THE RECORDS section start

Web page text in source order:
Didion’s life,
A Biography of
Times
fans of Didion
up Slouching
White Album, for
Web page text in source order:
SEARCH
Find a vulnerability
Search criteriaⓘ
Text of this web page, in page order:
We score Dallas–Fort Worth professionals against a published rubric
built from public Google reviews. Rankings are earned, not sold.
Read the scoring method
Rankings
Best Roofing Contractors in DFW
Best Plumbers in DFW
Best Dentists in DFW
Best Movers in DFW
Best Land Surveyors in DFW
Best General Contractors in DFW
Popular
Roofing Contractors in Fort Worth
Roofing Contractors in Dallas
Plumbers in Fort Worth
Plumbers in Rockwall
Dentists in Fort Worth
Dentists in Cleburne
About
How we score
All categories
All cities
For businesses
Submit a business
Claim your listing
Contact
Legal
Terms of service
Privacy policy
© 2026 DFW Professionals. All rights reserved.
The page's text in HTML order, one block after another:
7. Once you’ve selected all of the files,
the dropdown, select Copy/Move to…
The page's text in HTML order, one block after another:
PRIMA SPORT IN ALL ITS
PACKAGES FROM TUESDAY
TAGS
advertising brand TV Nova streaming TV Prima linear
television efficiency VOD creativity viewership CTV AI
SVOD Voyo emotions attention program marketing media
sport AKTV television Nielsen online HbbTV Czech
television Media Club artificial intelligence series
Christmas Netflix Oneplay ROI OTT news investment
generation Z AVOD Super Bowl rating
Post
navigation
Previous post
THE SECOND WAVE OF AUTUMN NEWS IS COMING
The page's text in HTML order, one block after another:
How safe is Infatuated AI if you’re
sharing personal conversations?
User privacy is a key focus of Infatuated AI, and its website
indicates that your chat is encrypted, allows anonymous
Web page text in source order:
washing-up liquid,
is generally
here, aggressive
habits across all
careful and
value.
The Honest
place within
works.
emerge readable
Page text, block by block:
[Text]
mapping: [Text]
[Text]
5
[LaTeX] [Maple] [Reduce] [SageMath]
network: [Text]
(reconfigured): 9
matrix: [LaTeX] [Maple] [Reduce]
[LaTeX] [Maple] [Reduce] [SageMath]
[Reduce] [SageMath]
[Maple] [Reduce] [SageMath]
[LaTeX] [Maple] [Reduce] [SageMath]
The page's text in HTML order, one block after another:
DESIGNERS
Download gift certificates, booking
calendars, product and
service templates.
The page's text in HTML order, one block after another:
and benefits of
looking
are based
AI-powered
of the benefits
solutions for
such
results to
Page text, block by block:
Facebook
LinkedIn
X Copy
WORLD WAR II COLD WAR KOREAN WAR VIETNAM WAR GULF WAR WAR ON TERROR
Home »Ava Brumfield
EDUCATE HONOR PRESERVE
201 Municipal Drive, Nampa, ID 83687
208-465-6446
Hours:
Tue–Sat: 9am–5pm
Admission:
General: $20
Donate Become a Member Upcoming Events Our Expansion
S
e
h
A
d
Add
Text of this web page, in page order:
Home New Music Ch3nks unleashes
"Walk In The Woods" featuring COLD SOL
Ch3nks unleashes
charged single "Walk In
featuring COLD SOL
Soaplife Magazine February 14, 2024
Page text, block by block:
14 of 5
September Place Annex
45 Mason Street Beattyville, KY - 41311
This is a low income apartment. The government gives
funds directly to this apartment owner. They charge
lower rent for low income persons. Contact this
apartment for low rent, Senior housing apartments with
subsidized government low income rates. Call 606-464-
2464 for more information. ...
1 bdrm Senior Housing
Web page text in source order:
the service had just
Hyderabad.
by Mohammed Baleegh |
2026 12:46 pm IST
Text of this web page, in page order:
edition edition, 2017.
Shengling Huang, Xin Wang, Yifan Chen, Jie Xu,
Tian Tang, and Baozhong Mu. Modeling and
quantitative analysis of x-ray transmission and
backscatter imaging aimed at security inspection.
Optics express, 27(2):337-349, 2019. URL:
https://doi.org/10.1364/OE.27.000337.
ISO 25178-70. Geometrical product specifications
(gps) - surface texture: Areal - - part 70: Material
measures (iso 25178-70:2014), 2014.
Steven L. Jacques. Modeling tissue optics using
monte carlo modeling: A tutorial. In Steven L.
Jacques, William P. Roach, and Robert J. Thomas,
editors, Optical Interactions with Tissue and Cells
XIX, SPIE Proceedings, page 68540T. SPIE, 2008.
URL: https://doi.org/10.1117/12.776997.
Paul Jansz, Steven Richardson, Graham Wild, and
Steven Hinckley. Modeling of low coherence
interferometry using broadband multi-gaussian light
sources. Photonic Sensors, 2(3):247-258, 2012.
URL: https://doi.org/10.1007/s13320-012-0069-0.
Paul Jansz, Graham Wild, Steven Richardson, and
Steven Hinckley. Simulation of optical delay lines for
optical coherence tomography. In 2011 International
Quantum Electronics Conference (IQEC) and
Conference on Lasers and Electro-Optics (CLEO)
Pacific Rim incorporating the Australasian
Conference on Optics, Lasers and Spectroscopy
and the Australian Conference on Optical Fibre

THE RECORDS section end

* TASK STATEMENT
Set down the records again in full. Match them exactly.

* TASK OUTPUT
Web page text in source order:
Didion’s life,
A Biography of
Times
fans of Didion
up Slouching
White Album, for
Web page text in source order:
SEARCH
Find a vulnerability
Search criteriaⓘ
Text of this web page, in page order:
We score Dallas–Fort Worth professionals against a published rubric
built from public Google reviews. Rankings are earned, not sold.
Read the scoring method
Rankings
Best Roofing Contractors in DFW
Best Plumbers in DFW
Best Dentists in DFW
Best Movers in DFW
Best Land Surveyors in DFW
Best General Contractors in DFW
Popular
Roofing Contractors in Fort Worth
Roofing Contractors in Dallas
Plumbers in Fort Worth
Plumbers in Rockwall
Dentists in Fort Worth
Dentists in Cleburne
About
How we score
All categories
All cities
For businesses
Submit a business
Claim your listing
Contact
Legal
Terms of service
Privacy policy
© 2026 DFW Professionals. All rights reserved.
The page's text in HTML order, one block after another:
7. Once you’ve selected all of the files,
the dropdown, select Copy/Move to…
The page's text in HTML order, one block after another:
PRIMA SPORT IN ALL ITS
PACKAGES FROM TUESDAY
TAGS
advertising brand TV Nova streaming TV Prima linear
television efficiency VOD creativity viewership CTV AI
SVOD Voyo emotions attention program marketing media
sport AKTV television Nielsen online HbbTV Czech
television Media Club artificial intelligence series
Christmas Netflix Oneplay ROI OTT news investment
generation Z AVOD Super Bowl rating
Post
navigation
Previous post
THE SECOND WAVE OF AUTUMN NEWS IS COMING
The page's text in HTML order, one block after another:
How safe is Infatuated AI if you’re
sharing personal conversations?
User privacy is a key focus of Infatuated AI, and its website
indicates that your chat is encrypted, allows anonymous
Web page text in source order:
washing-up liquid,
is generally
here, aggressive
habits across all
careful and
value.
The Honest
place within
works.
emerge readable
Page text, block by block:
[Text]
mapping: [Text]
[Text]
5
[LaTeX] [Maple] [Reduce] [SageMath]
network: [Text]
(reconfigured): 9
matrix: [LaTeX] [Maple] [Reduce]
[LaTeX] [Maple] [Reduce] [SageMath]
[Reduce] [SageMath]
[Maple] [Reduce] [SageMath]
[LaTeX] [Maple] [Reduce] [SageMath]
The page's text in HTML order, one block after another:
DESIGNERS
Download gift certificates, booking
calendars, product and
service templates.
The page's text in HTML order, one block after another:
and benefits of
looking
are based
AI-powered
of the benefits
solutions for
such
results to
Page text, block by block:
Facebook
LinkedIn
X Copy
WORLD WAR II COLD WAR KOREAN WAR VIETNAM WAR GULF WAR WAR ON TERROR
Home »Ava Brumfield
EDUCATE HONOR PRESERVE
201 Municipal Drive, Nampa, ID 83687
208-465-6446
Hours:
Tue–Sat: 9am–5pm
Admission:
General: $20
Donate Become a Member Upcoming Events Our Expansion
S
e
h
A
d
Add
Text of this web page, in page order:
Home New Music Ch3nks unleashes
"Walk In The Woods" featuring COLD SOL
Ch3nks unleashes
charged single "Walk In
featuring COLD SOL
Soaplife Magazine February 14, 2024
Page text, block by block:
14 of 5
September Place Annex
45 Mason Street Beattyville, KY - 41311
This is a low income apartment. The government gives
funds directly to this apartment owner. They charge
lower rent for low income persons. Contact this
apartment for low rent, Senior housing apartments with
subsidized government low income rates. Call 606-464-
2464 for more information. ...
1 bdrm Senior Housing
Web page text in source order:
the service had just
Hyderabad.
by Mohammed Baleegh |
2026 12:46 pm IST
Text of this web page, in page order:
edition edition, 2017.
Shengling Huang, Xin Wang, Yifan Chen, Jie Xu,
Tian Tang, and Baozhong Mu. Modeling and
quantitative analysis of x-ray transmission and
backscatter imaging aimed at security inspection.
Optics express, 27(2):337-349, 2019. URL:
https://doi.org/10.1364/OE.27.000337.
ISO 25178-70. Geometrical product specifications
(gps) - surface texture: Areal - - part 70: Material
measures (iso 25178-70:2014), 2014.
Steven L. Jacques. Modeling tissue optics using
monte carlo modeling: A tutorial. In Steven L.
Jacques, William P. Roach, and Robert J. Thomas,
editors, Optical Interactions with Tissue and Cells
XIX, SPIE Proceedings, page 68540T. SPIE, 2008.
URL: https://doi.org/10.1117/12.776997.
Paul Jansz, Steven Richardson, Graham Wild, and
Steven Hinckley. Modeling of low coherence
interferometry using broadband multi-gaussian light
sources. Photonic Sensors, 2(3):247-258, 2012.
URL: https://doi.org/10.1007/s13320-012-0069-0.
Paul Jansz, Graham Wild, Steven Richardson, and
Steven Hinckley. Simulation of optical delay lines for
optical coherence tomography. In 2011 International
Quantum Electronics Conference (IQEC) and
Conference on Lasers and Electro-Optics (CLEO)
Pacific Rim incorporating the Australasian
Conference on Optics, Lasers and Spectroscopy
and the Australian Conference on Optical Fibre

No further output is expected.